When \(Y\) is truely binomial and \(m_i\) are relatively large, the deviance \(D\) is approximately \(\chi_{n-q-1}^2\) if the model is correct. A rule of thumb to use this asymptotic approximation is \(m_i \ge 5\). The large p-value indicates that the model has an adequate fit.
We can define the Pearson residuals as \[ r_i^{\text{P}} = \frac{y_i - n_i \widehat{p}_i}{\sqrt{\operatorname{Var} \widehat{y}_i}}. \] Then \[ X^2 = \sum_i \left(r_i^{\text{P}} \right)^2 \] in analogy to \(\text{RSS} = \sum_i r_i^2\) in linear regression.
Or we can define deviance residual similar in Binary outcome models \[ r_{dres_i} = \text{sign}(y_i - m_i\widehat{p}_i)\sqrt{y_i\ln\left(\frac{y}{m_i\widehat{p}_i}\right) + (m_i-y_i)\ln\left(\frac{m_i-y_i}{m_i-m_i\widehat{p}_i}\right)} \]
binmod <- glm(cbind(damage, 6 - damage) ~ temp, family = binomial, data = orings)

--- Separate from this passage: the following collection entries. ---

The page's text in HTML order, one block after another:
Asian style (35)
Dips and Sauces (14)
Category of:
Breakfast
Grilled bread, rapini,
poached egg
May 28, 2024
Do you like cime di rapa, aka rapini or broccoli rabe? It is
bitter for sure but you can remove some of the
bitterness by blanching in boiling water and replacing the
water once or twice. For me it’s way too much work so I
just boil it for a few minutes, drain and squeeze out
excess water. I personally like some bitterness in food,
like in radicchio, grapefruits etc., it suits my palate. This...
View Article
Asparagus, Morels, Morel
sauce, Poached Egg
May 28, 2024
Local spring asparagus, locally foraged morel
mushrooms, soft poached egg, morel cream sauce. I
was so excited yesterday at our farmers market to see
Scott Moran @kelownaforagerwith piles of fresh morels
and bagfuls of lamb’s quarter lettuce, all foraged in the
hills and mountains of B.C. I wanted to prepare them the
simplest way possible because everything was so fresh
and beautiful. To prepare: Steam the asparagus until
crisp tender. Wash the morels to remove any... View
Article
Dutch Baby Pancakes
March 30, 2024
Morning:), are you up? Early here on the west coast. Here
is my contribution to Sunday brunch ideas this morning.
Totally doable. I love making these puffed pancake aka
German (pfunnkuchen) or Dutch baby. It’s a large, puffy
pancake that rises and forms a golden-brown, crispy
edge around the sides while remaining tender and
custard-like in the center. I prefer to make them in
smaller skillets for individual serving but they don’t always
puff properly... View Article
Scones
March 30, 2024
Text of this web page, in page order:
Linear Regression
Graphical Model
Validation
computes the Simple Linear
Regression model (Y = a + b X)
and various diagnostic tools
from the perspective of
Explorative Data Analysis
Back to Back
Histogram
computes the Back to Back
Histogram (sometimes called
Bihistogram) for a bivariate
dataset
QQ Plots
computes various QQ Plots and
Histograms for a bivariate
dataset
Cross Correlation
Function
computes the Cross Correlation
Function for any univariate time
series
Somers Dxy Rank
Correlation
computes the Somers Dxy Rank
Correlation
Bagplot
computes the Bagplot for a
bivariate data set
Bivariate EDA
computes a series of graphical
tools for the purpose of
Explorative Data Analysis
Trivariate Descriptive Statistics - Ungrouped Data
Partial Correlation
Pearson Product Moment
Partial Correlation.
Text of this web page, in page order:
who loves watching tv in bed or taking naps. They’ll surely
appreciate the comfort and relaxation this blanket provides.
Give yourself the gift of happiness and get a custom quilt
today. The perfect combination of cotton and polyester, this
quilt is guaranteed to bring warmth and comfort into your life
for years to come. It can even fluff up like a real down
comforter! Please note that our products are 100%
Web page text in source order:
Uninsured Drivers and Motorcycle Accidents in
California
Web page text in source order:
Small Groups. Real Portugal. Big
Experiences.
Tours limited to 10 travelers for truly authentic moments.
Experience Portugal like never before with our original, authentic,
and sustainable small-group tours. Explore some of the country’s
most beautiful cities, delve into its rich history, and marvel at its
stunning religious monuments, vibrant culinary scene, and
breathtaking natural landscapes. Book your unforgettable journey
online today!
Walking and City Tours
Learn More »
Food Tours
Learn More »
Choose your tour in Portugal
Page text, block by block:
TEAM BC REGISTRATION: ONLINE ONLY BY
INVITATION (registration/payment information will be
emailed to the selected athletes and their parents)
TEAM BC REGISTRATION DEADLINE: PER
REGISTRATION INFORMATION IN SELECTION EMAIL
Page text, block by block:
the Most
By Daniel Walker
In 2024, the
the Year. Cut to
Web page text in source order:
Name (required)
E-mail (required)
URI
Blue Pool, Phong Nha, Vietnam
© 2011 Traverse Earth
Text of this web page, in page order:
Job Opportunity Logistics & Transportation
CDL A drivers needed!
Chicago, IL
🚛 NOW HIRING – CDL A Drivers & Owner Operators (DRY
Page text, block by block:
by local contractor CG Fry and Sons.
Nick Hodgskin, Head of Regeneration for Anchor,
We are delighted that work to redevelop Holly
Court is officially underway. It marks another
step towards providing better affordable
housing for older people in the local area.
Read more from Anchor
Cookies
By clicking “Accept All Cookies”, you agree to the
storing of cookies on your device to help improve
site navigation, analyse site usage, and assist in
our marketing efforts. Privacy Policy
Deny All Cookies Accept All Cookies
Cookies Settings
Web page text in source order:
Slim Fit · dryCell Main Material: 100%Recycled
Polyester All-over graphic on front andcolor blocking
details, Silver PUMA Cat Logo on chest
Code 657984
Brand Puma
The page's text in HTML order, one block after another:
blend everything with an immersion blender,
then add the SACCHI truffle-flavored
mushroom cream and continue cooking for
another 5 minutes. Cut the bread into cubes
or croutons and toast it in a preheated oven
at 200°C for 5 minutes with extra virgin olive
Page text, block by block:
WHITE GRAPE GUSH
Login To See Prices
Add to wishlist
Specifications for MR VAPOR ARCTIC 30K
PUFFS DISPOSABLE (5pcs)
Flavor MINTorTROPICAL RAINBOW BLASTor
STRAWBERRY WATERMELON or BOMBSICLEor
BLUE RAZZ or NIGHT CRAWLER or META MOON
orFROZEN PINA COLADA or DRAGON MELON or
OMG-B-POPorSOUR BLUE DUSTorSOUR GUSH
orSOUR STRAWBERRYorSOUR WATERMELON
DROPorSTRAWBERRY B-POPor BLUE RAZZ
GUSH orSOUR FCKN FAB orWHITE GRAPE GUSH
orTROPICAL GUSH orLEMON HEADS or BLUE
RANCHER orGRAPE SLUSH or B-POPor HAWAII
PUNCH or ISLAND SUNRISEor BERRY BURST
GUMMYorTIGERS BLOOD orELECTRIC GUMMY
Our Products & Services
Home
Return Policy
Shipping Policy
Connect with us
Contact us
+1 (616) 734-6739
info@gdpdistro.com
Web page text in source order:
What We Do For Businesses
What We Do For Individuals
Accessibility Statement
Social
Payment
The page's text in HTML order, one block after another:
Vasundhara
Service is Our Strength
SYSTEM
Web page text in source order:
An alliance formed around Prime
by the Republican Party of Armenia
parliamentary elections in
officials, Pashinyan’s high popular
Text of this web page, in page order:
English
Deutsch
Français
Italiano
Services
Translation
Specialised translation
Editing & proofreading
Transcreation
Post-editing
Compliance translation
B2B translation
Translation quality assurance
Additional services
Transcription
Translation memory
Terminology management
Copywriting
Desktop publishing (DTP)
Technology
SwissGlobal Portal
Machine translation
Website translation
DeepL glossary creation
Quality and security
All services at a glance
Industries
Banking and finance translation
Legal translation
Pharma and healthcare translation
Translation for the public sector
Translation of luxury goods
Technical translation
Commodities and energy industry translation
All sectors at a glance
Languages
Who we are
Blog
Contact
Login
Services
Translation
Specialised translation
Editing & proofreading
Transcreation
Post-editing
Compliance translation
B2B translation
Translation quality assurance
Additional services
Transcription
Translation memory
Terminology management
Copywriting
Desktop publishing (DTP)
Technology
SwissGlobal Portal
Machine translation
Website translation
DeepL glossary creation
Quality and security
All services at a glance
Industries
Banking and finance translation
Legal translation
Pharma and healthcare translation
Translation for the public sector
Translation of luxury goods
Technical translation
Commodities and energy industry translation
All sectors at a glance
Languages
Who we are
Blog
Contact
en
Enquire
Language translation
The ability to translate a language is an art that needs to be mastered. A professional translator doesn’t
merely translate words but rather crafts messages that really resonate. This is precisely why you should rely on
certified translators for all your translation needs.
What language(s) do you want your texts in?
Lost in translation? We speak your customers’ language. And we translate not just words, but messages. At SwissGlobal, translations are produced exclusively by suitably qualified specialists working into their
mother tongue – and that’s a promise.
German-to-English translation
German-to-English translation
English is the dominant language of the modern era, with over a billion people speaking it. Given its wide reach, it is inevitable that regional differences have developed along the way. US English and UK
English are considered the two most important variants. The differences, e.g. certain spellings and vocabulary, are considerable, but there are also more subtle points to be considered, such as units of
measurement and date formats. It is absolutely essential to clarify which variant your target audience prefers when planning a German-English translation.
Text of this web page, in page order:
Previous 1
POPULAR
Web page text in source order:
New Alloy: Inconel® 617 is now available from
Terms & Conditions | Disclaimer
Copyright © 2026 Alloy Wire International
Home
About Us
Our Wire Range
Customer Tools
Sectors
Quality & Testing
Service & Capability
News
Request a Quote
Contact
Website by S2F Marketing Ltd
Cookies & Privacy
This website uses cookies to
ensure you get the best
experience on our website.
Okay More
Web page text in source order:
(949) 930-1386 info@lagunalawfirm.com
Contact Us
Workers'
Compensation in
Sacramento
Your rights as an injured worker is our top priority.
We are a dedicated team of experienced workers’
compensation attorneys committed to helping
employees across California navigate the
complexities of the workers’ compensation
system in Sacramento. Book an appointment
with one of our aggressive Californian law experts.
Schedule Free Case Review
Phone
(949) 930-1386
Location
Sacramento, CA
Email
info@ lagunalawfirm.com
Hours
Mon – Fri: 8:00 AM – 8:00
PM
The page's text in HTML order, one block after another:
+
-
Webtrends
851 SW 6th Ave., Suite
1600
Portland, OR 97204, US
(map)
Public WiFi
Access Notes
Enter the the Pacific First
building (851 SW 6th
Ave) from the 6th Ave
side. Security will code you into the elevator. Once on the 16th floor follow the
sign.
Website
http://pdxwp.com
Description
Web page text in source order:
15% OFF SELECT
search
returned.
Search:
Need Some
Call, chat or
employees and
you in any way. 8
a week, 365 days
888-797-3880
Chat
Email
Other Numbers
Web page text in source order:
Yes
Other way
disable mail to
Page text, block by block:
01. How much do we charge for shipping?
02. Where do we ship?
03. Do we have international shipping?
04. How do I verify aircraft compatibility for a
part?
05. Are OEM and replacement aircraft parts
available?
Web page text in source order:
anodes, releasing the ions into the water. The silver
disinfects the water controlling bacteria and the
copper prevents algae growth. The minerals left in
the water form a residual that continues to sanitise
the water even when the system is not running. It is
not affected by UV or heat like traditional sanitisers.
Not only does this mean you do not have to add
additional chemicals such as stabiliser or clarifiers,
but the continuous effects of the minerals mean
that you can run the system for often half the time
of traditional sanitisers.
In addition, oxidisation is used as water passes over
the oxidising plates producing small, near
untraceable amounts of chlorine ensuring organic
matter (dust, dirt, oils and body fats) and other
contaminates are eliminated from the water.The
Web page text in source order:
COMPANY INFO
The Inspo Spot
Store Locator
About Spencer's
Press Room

sumbinmod <- summary(binmod)
sumbinmod
##
## Call:
## glm(formula = cbind(damage, 6 - damage) ~ temp, family = binomial,
## data = orings)
##
## Deviance Residuals:
## Min 1Q Median 3Q Max
## -0.9529 -0.7345 -0.4393 -0.2079 1.9565
##
## Coefficients:
## Estimate Std. Error z value Pr(>|z|)
## (Intercept) 11.66299 3.29626 3.538 0.000403 ***
## temp -0.21623 0.05318 -4.066 4.78e-05 ***
## ---
## Signif. codes: 0 '***' 0.001 '**' 0.01 '*' 0.05 '.' 0.1 ' ' 1
##
## (Dispersion parameter for binomial family taken to be 1)
##
## Null deviance: 38.898 on 22 degrees of freedom
## Residual deviance: 16.912 on 21 degrees of freedom
## AIC: 33.675
##
## Number of Fisher Scoring iterations: 6
tibble(rperson = residuals(binmod, type = "pearson"),
rdeviance = residuals(binmod, type = "deviance")) %>%
ggplot() +
geom_point(mapping = aes(x = rperson, y =rdeviance)) +
geom_abline(intercept = 0, slope = 1) +
xlab("Pearson residual") +
ylab("Deviance residual")